My grandmother died in 1985. She was diagnosed as having the Creutzfeldt-Jacob Disease. It’s a disease that slowly liquifies your brain until you die. There is no cure, no vaccine, and no hope for those confronted with the disease.
Now I have come to the point to face down the demon that may be haunting me along a genetic highway from years and ages ago. I may very well have this disease just waiting inside me for the right moment. But before we get into that, a little background on CJD.
CJD: The Patient Killer
CJD has come to the public consciousness recently because of its tie to “mad-cow disease.” There are 3 variants of CJD and the type you get from contact with infected flesh is called New Variant CJD (nvCJD). This is the type that is getting most of the attention, but is the easiest to avoid. The other two types are slightly more troubling. Sporadic CJD appears within humans for no known reasons. Doctors and scientists have been unable to figure out how or why some people acquire this variant of CJD. It simply attacks, similar to the way cancers can appear in some patients.

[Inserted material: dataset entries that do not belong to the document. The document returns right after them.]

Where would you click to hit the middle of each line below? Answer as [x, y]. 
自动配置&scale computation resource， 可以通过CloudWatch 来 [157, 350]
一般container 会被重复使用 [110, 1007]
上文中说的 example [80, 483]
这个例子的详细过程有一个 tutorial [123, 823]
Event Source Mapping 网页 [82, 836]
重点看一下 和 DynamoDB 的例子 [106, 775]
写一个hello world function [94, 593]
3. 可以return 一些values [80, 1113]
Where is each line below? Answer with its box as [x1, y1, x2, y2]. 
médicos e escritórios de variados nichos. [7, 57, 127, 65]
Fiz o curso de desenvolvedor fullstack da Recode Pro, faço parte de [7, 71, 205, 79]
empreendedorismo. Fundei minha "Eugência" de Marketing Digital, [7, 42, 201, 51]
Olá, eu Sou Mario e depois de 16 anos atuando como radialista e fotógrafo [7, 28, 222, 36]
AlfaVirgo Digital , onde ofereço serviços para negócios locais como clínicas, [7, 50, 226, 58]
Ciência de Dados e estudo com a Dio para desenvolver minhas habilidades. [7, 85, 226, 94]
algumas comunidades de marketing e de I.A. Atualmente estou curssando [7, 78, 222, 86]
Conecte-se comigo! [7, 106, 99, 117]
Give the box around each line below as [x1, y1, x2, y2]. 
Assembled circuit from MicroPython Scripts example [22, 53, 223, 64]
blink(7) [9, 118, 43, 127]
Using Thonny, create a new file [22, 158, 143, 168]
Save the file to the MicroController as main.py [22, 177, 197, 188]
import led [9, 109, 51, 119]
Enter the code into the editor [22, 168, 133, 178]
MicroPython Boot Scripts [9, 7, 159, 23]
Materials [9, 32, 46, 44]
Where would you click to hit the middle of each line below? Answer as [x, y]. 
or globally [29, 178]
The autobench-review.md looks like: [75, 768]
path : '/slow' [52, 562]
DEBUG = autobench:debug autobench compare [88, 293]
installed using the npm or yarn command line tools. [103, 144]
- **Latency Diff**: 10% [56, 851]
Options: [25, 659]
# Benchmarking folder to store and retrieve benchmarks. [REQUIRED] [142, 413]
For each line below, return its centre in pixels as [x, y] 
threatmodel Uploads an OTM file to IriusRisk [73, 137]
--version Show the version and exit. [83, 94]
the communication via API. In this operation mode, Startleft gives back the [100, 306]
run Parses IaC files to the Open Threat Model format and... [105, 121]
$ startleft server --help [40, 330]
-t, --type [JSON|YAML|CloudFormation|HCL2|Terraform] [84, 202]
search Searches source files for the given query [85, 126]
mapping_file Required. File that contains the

The last, and most troubling to me, variant is the original known type of CJD. It’s called familial CJD and is characterized by its ability to be passed along in the genetic codons of its victims. Obviously, it runs in families and has been oft-misdiagnosed in the past as severe dementia or other psychological disorders.
The prions, which are an abnormal isoform of a host-encoded protein (a protein based molecule with no RNA or DNA), affect the plaque that surrounds the synapses and neurons inside the brain. As this plaque deteriorates, the electrical signals find their way into the liquid and tissue of the brain. Not only do they not reach their destinations, but they can also damage tissue around the rupture. Eventually, the synapses and neurons begin to fall apart into what I have described as turning the brain to liquid. Most patients die earlier than this because of pneumonia or infections that the body can’t fight effectively in its deteriorated state.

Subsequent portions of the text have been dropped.